This is the first story I have read to feature the apocalypse or zombies…and I loved it!  There is action and drama from start to finish.  Remy is single-minded in her determination to get to her brother, and nothing or no-one be they human or zombie will get in her way.  The places that we visit as she makes her journey to find her brother are interesting and varied.

All the characters and their personalities were believable; their interaction together was so life-like.  The detail and descriptions provided showed us everything Remy could see, when she could see it.

As the story progressed, twists and turns in the plot kept me wondering just how things were going to turn out.  I couldn’t imagine a more perfect ending to a story.

Hollowland was simply another story I couldn’t stop reading until I reached the end.  I thoroughly enjoyed reading it and found it very hard to put it down for any great length of time.  I am certain that I will return to read this again.

Highly recommended.

I downloaded Hollowland for free from Smashwords.

Short Story Review: Virtually Scared to Death by Gillian Larkin

Virtually Scared to Death is the first book in the Julia Blake cozy Mysteries by Gillian Larkin.

Julia Blake runs her own cleaning business in Leeds.  When one of her clients and friend, a video game designer named Mark Castle, dies in what appears to be mysterious circumstances, at least to her, she decides to investigate.  However, it’s not all plain sailing.

On the whole, I enjoyed this quick read.  I thought the play on words for the story’s title was very clever and amusing.  The story flowed nicely, as did the dialogue, and there was enough description provided by the author to bring the story to life without slowing the pace of the narrative.  The characters were believable and engaging, especially Julia Blake.  I would definitely consider reading more in this series.

All in all, Virtually Scared to Death is an easy-going, light read, one that I couldn’t put down until I had finished it.  I highly recommend this to those who are fans of cosy mysteries.

I downloaded this short story for free from Smashwords.

Indie Only Update

Trust that as soon as I decide to set myself a reading challenge that is supposed to last the entire month, a million and one things crop up!

Now, the majority of these ‘things’ are my own fault, and based around my own writing (if your interested to learn exactly what these things are, check out my writing blog here.   Hint: it might have something to do with my series, The Andromache Jones Mysteries).

Rest assured that I have only been reading Indie authored / published stories this month, and hopefully over the next few days or so, I will begin to get my reviews posted here.

I am still aiming to have at least eight reviews in total for ‘Indie Only’ month and I have currently got four reads under my belt.  It’s not outstanding, but it is in line with my usual reading pace.

If you have any recommendations for Indie Only month, please comment below or use the form on the ‘Contact Me’ page.

 

Book Review: Assassin (The Lady Grace Mysteries) by Grace Cavendish

Lady Grace Cavendish is a Maid of Honour to Queen Elizabath I.  At the St.

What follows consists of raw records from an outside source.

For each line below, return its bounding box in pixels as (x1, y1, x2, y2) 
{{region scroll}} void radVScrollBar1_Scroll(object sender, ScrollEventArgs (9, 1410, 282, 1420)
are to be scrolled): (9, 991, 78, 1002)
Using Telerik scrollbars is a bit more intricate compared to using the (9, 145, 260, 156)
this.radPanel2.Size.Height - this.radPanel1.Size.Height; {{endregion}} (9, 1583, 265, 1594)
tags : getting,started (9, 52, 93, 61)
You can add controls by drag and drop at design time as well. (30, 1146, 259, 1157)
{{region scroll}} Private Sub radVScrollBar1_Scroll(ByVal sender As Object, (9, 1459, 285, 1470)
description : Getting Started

Valentine’s Ball Lady Grace must choose from one of the three suitors that the Queen has picked for her.  However, when one of them ends up dead and another suspected of the murder, Lady Grace decides to investigate.

To help her in her search for the truth, her two trusted friends, Masou, a member of the Queen’s dancing troupe and Ellie, a laundrymaid, do all they can to assist her enquiries.

During the course of the story we are given a glimpse into the life of those who lived and worked at the Court of Queen Elizabeth I, as well as a brief look at London at the time.

The story is told through the diary entries in Lady Grace’s ‘daybooke’.

This series, written by Patricia Finney writing as Grace Cavendish, is a great introduction to the Elizabethan world, and one readers of all ages would enjoy.  The historical detail is accurate and the story enjoyable.  At the end of the book there was a glossary of terms used in the story which not only was useful, but also very interesting.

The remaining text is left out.